Only the lines running from the line with "La victoria es" to the end of the listing below should be copied, exactly, without pictures.

▶ **SUPPLIED DATA**
•••••

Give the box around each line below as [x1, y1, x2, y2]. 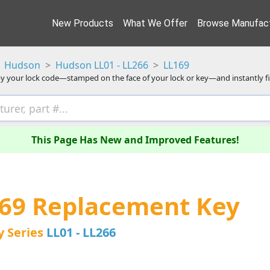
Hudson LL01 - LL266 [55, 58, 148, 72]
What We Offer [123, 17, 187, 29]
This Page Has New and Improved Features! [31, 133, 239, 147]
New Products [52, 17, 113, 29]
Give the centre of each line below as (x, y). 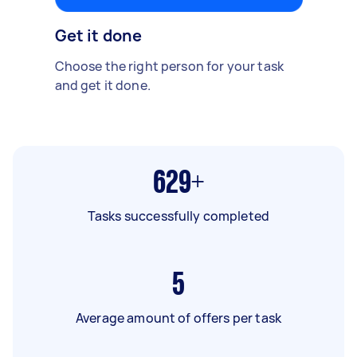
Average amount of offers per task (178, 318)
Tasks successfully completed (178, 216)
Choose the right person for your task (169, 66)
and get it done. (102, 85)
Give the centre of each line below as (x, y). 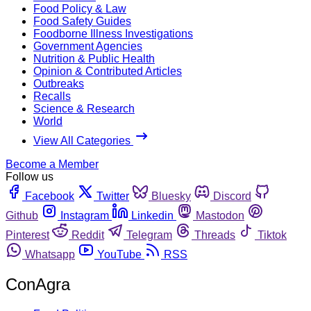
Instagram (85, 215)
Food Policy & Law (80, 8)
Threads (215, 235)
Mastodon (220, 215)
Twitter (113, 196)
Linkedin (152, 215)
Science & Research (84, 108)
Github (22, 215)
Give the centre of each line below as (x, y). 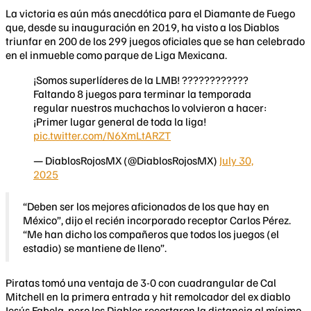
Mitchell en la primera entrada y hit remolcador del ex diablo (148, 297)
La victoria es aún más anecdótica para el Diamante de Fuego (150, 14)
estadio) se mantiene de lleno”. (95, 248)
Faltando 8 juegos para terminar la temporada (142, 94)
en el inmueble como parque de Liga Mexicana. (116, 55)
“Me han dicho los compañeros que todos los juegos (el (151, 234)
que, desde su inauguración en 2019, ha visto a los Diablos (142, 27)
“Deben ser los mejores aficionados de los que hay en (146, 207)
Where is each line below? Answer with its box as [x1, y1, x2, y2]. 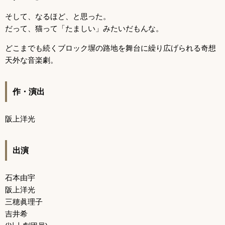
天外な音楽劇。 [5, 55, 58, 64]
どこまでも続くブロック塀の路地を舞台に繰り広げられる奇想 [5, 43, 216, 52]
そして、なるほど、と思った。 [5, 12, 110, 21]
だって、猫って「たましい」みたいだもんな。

•••••

▶ **RESPONSE TO THE EXERCISE**
La victoria es aún más anecdótica para el Diamante de Fuego (150, 14)
estadio) se mantiene de lleno”. (95, 248)
Faltando 8 juegos para terminar la temporada (142, 94)
en el inmueble como parque de Liga Mexicana. (116, 55)
“Me han dicho los compañeros que todos los juegos (el (151, 234)
que, desde su inauguración en 2019, ha visto a los Diablos (142, 27)
“Deben ser los mejores aficionados de los que hay en (146, 207)
Where is each line below? Answer with its box as [x1, y1, x2, y2]. 
天外な音楽劇。 [5, 55, 58, 64]
どこまでも続くブロック塀の路地を舞台に繰り広げられる奇想 [5, 43, 216, 52]
そして、なるほど、と思った。 [5, 12, 110, 21]
だって、猫って「たましい」みたいだもんな。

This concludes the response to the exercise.